RECORDED DATA Start Marker
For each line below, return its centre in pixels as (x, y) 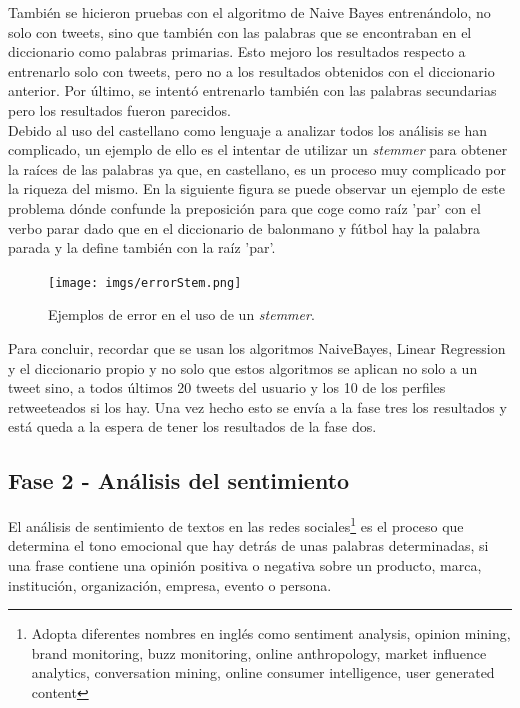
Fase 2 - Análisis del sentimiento (179, 480)
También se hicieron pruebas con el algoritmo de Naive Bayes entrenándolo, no (249, 12)
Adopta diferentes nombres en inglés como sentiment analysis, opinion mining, (271, 633)
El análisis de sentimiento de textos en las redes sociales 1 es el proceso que (236, 524)
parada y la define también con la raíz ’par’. (142, 247)
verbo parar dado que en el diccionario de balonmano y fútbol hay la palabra (244, 227)
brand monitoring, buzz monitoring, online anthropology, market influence (259, 652)
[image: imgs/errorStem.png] (145, 282)
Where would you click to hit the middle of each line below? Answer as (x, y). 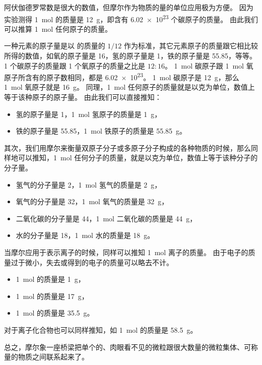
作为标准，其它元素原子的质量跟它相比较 (191, 46)
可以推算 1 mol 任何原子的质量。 (58, 28)
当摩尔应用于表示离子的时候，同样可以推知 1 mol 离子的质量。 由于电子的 (126, 252)
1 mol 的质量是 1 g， (50, 279)
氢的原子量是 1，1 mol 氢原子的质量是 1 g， (89, 114)
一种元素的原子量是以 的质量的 (55, 46)
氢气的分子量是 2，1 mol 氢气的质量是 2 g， (89, 184)
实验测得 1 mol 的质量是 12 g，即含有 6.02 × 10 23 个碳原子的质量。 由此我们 (131, 18)
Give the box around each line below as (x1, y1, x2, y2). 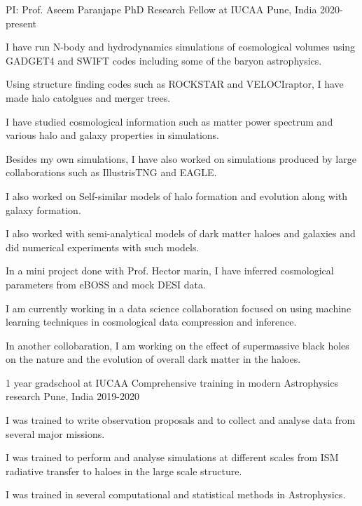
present (6, 15, 37, 30)
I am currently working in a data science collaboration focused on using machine (6, 300, 351, 315)
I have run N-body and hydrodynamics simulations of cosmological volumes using (6, 39, 356, 54)
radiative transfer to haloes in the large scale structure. (6, 463, 242, 478)
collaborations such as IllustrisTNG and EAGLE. (6, 165, 217, 180)
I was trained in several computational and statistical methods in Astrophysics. (6, 487, 346, 502)
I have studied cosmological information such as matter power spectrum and (6, 114, 333, 128)
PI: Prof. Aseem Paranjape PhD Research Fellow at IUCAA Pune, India (6, 2, 317, 16)
RECORDED DATA End Marker
● WHAT NEEDS TO BE DONE
Return every entry above exactly as written, minus the pictures.

● TASK SOLUTION
For each line below, return its centre in pixels as (x, y) 
Fase 2 - Análisis del sentimiento (179, 480)
También se hicieron pruebas con el algoritmo de Naive Bayes entrenándolo, no (249, 12)
Adopta diferentes nombres en inglés como sentiment analysis, opinion mining, (271, 633)
El análisis de sentimiento de textos en las redes sociales 1 es el proceso que (236, 524)
parada y la define también con la raíz ’par’. (142, 247)
verbo parar dado que en el diccionario de balonmano y fútbol hay la palabra (244, 227)
brand monitoring, buzz monitoring, online anthropology, market influence (259, 652)
[image: imgs/errorStem.png] (145, 282)
Where would you click to hit the middle of each line below? Answer as (x, y). 
作为标准，其它元素原子的质量跟它相比较 (191, 46)
可以推算 1 mol 任何原子的质量。 (58, 28)
当摩尔应用于表示离子的时候，同样可以推知 1 mol 离子的质量。 由于电子的 (126, 252)
1 mol 的质量是 1 g， (50, 279)
氢的原子量是 1，1 mol 氢原子的质量是 1 g， (89, 114)
一种元素的原子量是以 的质量的 (55, 46)
氢气的分子量是 2，1 mol 氢气的质量是 2 g， (89, 184)
实验测得 1 mol 的质量是 12 g，即含有 6.02 × 10 23 个碳原子的质量。 由此我们 (131, 18)
Give the box around each line below as (x1, y1, x2, y2). 
present (6, 15, 37, 30)
I am currently working in a data science collaboration focused on using machine (6, 300, 351, 315)
I have run N-body and hydrodynamics simulations of cosmological volumes using (6, 39, 356, 54)
radiative transfer to haloes in the large scale structure. (6, 463, 242, 478)
collaborations such as IllustrisTNG and EAGLE. (6, 165, 217, 180)
I was trained in several computational and statistical methods in Astrophysics. (6, 487, 346, 502)
I have studied cosmological information such as matter power spectrum and (6, 114, 333, 128)
PI: Prof. Aseem Paranjape PhD Research Fellow at IUCAA Pune, India (6, 2, 317, 16)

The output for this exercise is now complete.